## WHAT IS REQUIRED
Give the entries again exactly as they appear, but without the images.

## DATA FOR ANALYSIS

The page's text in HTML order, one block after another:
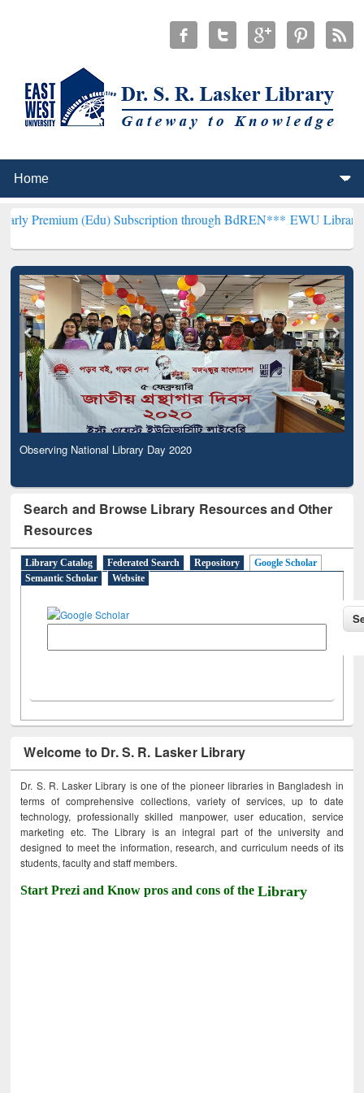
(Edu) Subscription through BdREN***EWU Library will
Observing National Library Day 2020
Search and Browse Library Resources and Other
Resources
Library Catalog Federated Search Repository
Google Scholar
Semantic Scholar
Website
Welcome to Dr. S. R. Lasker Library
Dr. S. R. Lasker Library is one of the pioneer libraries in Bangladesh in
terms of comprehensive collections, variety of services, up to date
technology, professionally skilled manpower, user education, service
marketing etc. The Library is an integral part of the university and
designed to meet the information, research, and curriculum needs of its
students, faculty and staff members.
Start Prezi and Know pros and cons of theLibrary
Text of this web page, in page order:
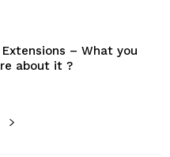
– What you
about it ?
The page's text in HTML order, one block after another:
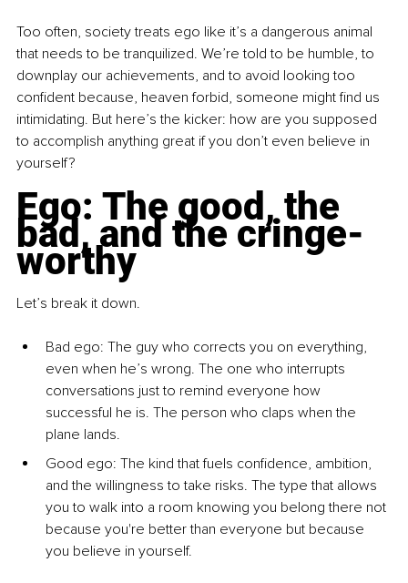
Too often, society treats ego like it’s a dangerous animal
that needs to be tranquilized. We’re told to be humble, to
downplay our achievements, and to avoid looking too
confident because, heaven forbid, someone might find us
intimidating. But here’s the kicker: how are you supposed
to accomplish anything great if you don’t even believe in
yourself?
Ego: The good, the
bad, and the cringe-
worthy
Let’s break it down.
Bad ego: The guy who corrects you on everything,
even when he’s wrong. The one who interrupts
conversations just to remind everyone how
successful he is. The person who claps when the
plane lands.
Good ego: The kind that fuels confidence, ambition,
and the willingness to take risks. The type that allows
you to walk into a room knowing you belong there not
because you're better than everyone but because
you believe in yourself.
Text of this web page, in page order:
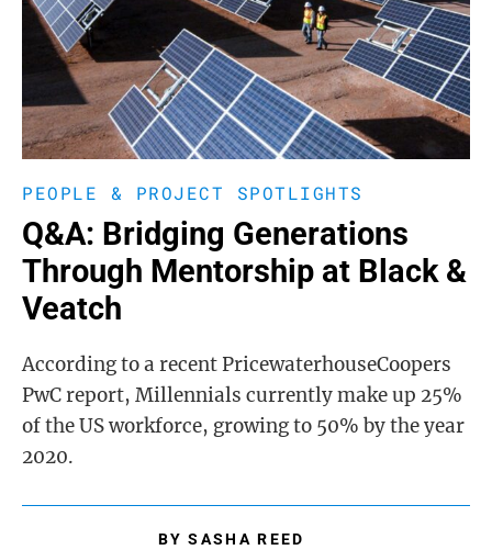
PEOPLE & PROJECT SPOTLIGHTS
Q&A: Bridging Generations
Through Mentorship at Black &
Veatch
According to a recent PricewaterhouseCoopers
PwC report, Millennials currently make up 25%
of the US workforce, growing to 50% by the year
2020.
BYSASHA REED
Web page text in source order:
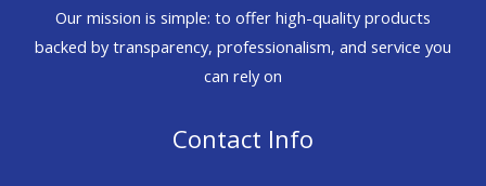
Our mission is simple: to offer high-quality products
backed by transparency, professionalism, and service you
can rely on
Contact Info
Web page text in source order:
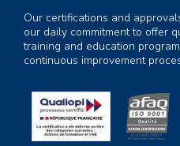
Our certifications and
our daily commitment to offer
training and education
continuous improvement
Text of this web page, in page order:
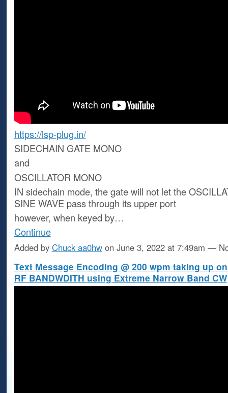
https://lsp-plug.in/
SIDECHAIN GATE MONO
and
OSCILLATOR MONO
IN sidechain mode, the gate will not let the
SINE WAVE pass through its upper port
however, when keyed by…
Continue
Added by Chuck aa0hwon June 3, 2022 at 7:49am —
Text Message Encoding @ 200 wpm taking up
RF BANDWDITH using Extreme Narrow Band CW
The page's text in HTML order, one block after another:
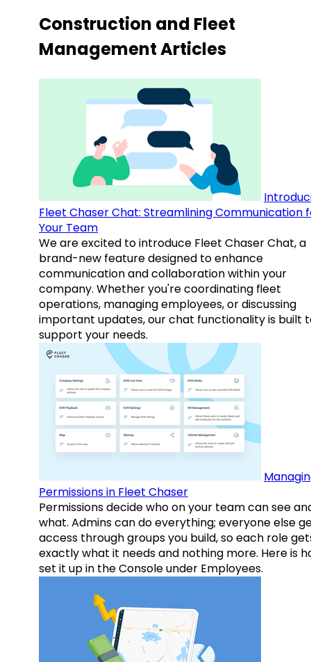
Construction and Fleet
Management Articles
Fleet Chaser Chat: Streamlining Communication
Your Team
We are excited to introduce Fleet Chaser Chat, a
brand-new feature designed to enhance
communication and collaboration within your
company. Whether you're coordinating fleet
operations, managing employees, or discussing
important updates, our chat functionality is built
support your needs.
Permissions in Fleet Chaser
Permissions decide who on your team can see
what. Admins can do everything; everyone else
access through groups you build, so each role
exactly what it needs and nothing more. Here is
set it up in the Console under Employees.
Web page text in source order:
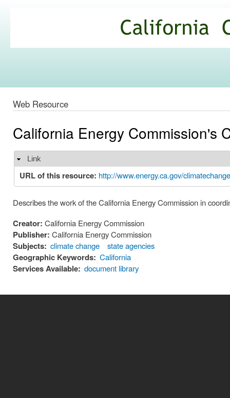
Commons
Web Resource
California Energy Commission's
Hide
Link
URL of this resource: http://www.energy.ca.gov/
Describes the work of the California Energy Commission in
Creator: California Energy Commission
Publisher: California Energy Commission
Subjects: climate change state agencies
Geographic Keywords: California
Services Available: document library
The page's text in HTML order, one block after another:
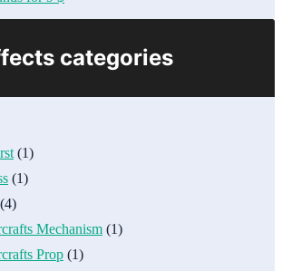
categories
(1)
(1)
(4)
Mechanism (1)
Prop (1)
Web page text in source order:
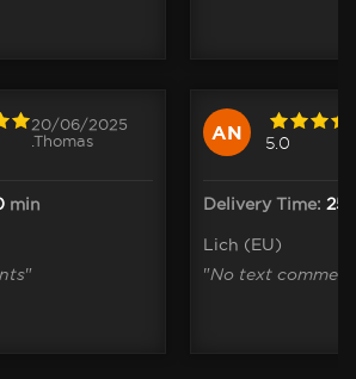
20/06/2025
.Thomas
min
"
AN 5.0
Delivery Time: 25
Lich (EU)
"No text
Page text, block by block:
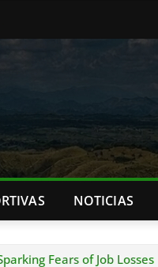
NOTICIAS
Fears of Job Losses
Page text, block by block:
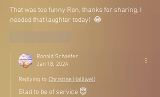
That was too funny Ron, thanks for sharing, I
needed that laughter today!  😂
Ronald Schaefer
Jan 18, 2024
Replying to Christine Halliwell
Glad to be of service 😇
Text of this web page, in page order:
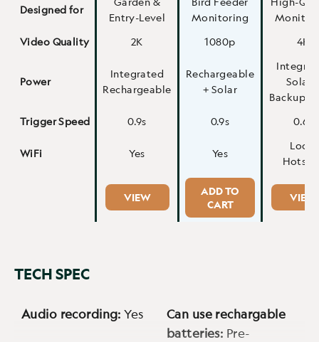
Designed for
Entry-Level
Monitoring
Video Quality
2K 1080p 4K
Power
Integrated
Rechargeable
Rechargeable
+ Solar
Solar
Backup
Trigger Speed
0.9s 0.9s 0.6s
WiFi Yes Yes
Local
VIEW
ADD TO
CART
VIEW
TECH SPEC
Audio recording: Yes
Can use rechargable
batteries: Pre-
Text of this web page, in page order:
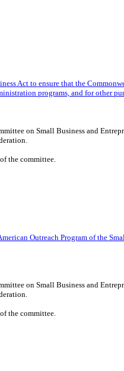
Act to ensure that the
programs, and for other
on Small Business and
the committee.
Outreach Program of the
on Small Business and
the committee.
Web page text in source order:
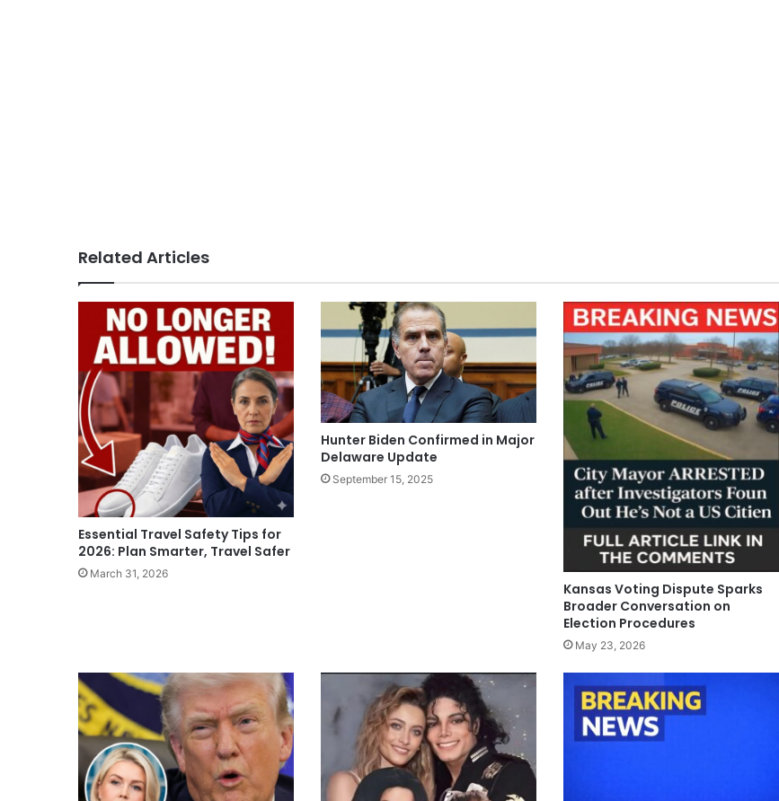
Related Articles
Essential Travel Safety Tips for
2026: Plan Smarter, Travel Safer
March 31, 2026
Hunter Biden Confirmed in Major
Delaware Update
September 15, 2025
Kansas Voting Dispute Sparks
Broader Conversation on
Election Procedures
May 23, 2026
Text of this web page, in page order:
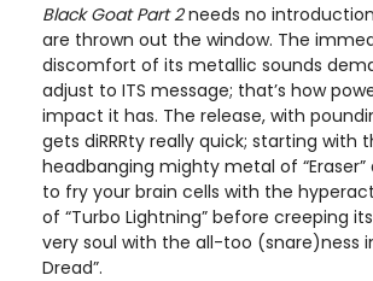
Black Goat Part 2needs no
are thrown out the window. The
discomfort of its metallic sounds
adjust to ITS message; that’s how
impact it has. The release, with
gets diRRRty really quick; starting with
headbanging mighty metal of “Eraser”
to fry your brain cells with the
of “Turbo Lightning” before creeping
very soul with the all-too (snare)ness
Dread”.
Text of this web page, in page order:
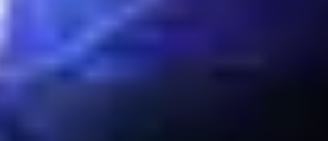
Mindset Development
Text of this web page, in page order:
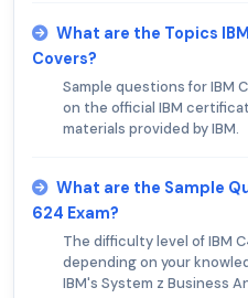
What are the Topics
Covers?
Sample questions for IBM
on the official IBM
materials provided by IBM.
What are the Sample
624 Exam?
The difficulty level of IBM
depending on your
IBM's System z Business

## RESPONSE
The page's text in HTML order, one block after another:
(Edu) Subscription through BdREN***EWU Library will
Observing National Library Day 2020
Search and Browse Library Resources and Other
Resources
Library Catalog Federated Search Repository
Google Scholar
Semantic Scholar
Website
Welcome to Dr. S. R. Lasker Library
Dr. S. R. Lasker Library is one of the pioneer libraries in Bangladesh in
terms of comprehensive collections, variety of services, up to date
technology, professionally skilled manpower, user education, service
marketing etc. The Library is an integral part of the university and
designed to meet the information, research, and curriculum needs of its
students, faculty and staff members.
Start Prezi and Know pros and cons of theLibrary
Text of this web page, in page order:
– What you
about it ?
The page's text in HTML order, one block after another:
Too often, society treats ego like it’s a dangerous animal
that needs to be tranquilized. We’re told to be humble, to
downplay our achievements, and to avoid looking too
confident because, heaven forbid, someone might find us
intimidating. But here’s the kicker: how are you supposed
to accomplish anything great if you don’t even believe in
yourself?
Ego: The good, the
bad, and the cringe-
worthy
Let’s break it down.
Bad ego: The guy who corrects you on everything,
even when he’s wrong. The one who interrupts
conversations just to remind everyone how
successful he is. The person who claps when the
plane lands.
Good ego: The kind that fuels confidence, ambition,
and the willingness to take risks. The type that allows
you to walk into a room knowing you belong there not
because you're better than everyone but because
you believe in yourself.
Text of this web page, in page order:
PEOPLE & PROJECT SPOTLIGHTS
Q&A: Bridging Generations
Through Mentorship at Black &
Veatch
According to a recent PricewaterhouseCoopers
PwC report, Millennials currently make up 25%
of the US workforce, growing to 50% by the year
2020.
BYSASHA REED
Web page text in source order:
Our mission is simple: to offer high-quality products
backed by transparency, professionalism, and service you
can rely on
Contact Info
Web page text in source order:
Our certifications and
our daily commitment to offer
training and education
continuous improvement
Text of this web page, in page order:
https://lsp-plug.in/
SIDECHAIN GATE MONO
and
OSCILLATOR MONO
IN sidechain mode, the gate will not let the
SINE WAVE pass through its upper port
however, when keyed by…
Continue
Added by Chuck aa0hwon June 3, 2022 at 7:49am —
Text Message Encoding @ 200 wpm taking up
RF BANDWDITH using Extreme Narrow Band CW
The page's text in HTML order, one block after another:
Construction and Fleet
Management Articles
Fleet Chaser Chat: Streamlining Communication
Your Team
We are excited to introduce Fleet Chaser Chat, a
brand-new feature designed to enhance
communication and collaboration within your
company. Whether you're coordinating fleet
operations, managing employees, or discussing
important updates, our chat functionality is built
support your needs.
Permissions in Fleet Chaser
Permissions decide who on your team can see
what. Admins can do everything; everyone else
access through groups you build, so each role
exactly what it needs and nothing more. Here is
set it up in the Console under Employees.
Web page text in source order:
Commons
Web Resource
California Energy Commission's
Hide
Link
URL of this resource: http://www.energy.ca.gov/
Describes the work of the California Energy Commission in
Creator: California Energy Commission
Publisher: California Energy Commission
Subjects: climate change state agencies
Geographic Keywords: California
Services Available: document library
The page's text in HTML order, one block after another:
categories
(1)
(1)
(4)
Mechanism (1)
Prop (1)
Web page text in source order:
20/06/2025
.Thomas
min
"
AN 5.0
Delivery Time: 25
Lich (EU)
"No text
Page text, block by block:
NOTICIAS
Fears of Job Losses
Page text, block by block:
That was too funny Ron, thanks for sharing, I
needed that laughter today!  😂
Ronald Schaefer
Jan 18, 2024
Replying to Christine Halliwell
Glad to be of service 😇
Text of this web page, in page order:
Designed for
Entry-Level
Monitoring
Video Quality
2K 1080p 4K
Power
Integrated
Rechargeable
Rechargeable
+ Solar
Solar
Backup
Trigger Speed
0.9s 0.9s 0.6s
WiFi Yes Yes
Local
VIEW
ADD TO
CART
VIEW
TECH SPEC
Audio recording: Yes
Can use rechargable
batteries: Pre-
Text of this web page, in page order:
Act to ensure that the
programs, and for other
on Small Business and
the committee.
Outreach Program of the
on Small Business and
the committee.
Web page text in source order:
Related Articles
Essential Travel Safety Tips for
2026: Plan Smarter, Travel Safer
March 31, 2026
Hunter Biden Confirmed in Major
Delaware Update
September 15, 2025
Kansas Voting Dispute Sparks
Broader Conversation on
Election Procedures
May 23, 2026
Text of this web page, in page order:
Black Goat Part 2needs no
are thrown out the window. The
discomfort of its metallic sounds
adjust to ITS message; that’s how
impact it has. The release, with
gets diRRRty really quick; starting with
headbanging mighty metal of “Eraser”
to fry your brain cells with the
of “Turbo Lightning” before creeping
very soul with the all-too (snare)ness
Dread”.
Text of this web page, in page order:
Mindset Development
Text of this web page, in page order:
What are the Topics
Covers?
Sample questions for IBM
on the official IBM
materials provided by IBM.
What are the Sample
624 Exam?
The difficulty level of IBM
depending on your
IBM's System z Business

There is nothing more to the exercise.